Your choices, actions, and what you don’t do shape your future abilities. They affect what you can do both physically and mentally as you get older. They also load the dice one way or the other for how quickly your future health will decline.

Is your current path leading to a middle and old age that is fun, strong and pain free or one of decline, frailty and fear?

Not sure?

Ok, then ask yourself these questions.

Nutrition:
Are you mainly eating a high protein, unprocessed, high fruit & veg diet?
Getting some healthy fats (nuts, olive oil avocado) in daily?
Supplementing with Omega 3, a multi-vit and extra Vitamin D and K?
Are you supplementing with extra fibre?

Movement:
Are you moving regularly at all?
Are you following a strength program?
Are you regularly stretching?
Are you doing any cardio?
When was the last time you sprinted?
Are you doing any joint stability work?
Are you improving at any or all of these?

Sleep:
Are you sleeping at least 7-8 hours a night?
Is that sleep good quality?
Are you waking up refreshed?

Stress:
Do you live in a high stress state most of the time?
Do you feel overwhelmed, is everything coming at you too fast? Does the pace of life have an effect on your emotional stability?

Social connection:
Do you have any close friends you see at least weekly other than your spouse?
Are your friendships reliant on an activity (pub, football club or similar?)
How many people could you call up at 3am and ask for help?

Purpose:
Does your life have purpose, direction and meaning?
Are you living your values?
Intellectual challenge:

Intellectual challenge:
Are you regularly doing something that challenges your mind? Learning a new language, or learning how to play a musical instrument for example.

Health:
Have you seen your GP for a check up & bloods tests?
Are you regularly checking your blood pressure?
When was the last time you had your hearing checkd? .
Had your eyesight tested?
Had your teeth checked?
Are you flossing every day?

If the answer to these questions is no, don’t panic. Also don’t bury your head in the sand and ignore the issues. Even smokers can undo most of the damage in a few years of non smoking, so there’s plenty of scope to turn it around.

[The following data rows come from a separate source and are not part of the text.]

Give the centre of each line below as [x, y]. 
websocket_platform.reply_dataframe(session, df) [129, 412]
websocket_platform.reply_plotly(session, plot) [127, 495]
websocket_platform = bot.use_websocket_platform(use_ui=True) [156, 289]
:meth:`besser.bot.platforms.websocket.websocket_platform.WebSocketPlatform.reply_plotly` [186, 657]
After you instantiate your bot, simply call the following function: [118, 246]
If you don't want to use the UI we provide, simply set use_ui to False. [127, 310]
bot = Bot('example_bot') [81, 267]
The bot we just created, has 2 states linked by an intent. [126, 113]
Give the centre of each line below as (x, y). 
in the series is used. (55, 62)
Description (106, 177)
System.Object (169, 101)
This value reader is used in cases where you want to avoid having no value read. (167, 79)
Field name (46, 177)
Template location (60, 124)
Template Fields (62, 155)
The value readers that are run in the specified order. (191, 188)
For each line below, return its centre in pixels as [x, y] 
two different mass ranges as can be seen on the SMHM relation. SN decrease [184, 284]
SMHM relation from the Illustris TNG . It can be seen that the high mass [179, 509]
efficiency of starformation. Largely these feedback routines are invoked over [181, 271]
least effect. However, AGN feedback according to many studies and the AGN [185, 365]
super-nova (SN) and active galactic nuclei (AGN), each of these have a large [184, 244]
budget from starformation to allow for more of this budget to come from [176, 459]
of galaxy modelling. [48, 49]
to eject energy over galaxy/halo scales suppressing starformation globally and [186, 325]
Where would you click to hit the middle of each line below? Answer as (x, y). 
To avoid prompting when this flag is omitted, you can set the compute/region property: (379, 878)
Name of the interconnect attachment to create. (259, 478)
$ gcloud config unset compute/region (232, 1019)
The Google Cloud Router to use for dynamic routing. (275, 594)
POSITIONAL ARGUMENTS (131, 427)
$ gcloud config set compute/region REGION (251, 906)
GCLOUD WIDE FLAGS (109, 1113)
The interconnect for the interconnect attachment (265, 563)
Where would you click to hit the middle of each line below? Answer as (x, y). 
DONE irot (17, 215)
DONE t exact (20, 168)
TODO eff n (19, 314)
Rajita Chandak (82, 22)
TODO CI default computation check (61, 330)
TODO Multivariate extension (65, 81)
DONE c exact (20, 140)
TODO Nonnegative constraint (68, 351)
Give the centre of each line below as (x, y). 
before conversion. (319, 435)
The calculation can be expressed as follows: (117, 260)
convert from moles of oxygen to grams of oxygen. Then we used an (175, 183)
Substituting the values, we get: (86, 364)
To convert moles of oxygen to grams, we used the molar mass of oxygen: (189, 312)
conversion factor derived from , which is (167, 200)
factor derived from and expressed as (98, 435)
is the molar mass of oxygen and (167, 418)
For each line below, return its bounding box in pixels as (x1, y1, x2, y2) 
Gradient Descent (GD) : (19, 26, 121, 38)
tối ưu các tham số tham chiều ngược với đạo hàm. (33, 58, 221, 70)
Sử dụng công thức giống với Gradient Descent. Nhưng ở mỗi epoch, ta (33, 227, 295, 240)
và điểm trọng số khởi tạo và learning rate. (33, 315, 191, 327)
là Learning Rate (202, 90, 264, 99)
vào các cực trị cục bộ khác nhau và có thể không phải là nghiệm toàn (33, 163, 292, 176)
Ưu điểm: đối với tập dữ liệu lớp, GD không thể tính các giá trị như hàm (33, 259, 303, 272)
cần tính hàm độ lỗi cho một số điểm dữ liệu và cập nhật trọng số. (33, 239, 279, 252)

If just asking yourself the questions causes stress. Take a breath.

What to do?

Identifying the problems is the first step. Use the list above as a guide.

2nd step is to prioritise them into two lists:
1. Easy wins.
2. high impact wins. Prioritise anything that is easy + high impact.

Here is an 8 step process for changing your life:

1. Start with limiting what you’re attempting to a single thing. Focus is vital. We win by concentrating our effort. Start with the easiest/ highest impact.
2. Break it down into small, easily manageable steps.
3. Work out which critical behaviours you need to take to achieve the first step.
4. Find what support you need. E.g. (nutritionalist, coach, personal trainer etc.) to master those critical behaviours. You’re looking for skill acquisition + support.
5. How are you going to reinforce or build in accountability for those new behaviours?
6. Establish a way to score the frequency & quality of the new behaviour. Put the score sheet somewhere you’ll see it. Total up your score each week.
7. Pick a point in the future, say two weeks. Where you review how you’re going, address any blockers, celebrate wins.
8. Only when the new critical behaviours are bedded in as automated habits do you add a new challenge into the mix.

If dialling in one significant change took a month of practice, score keeping etc. Imagine where you’ll be in a year. Think how much your life would change if you changed 12 aspects of your life. BTW, each one is compounding so the benefit increases with every change.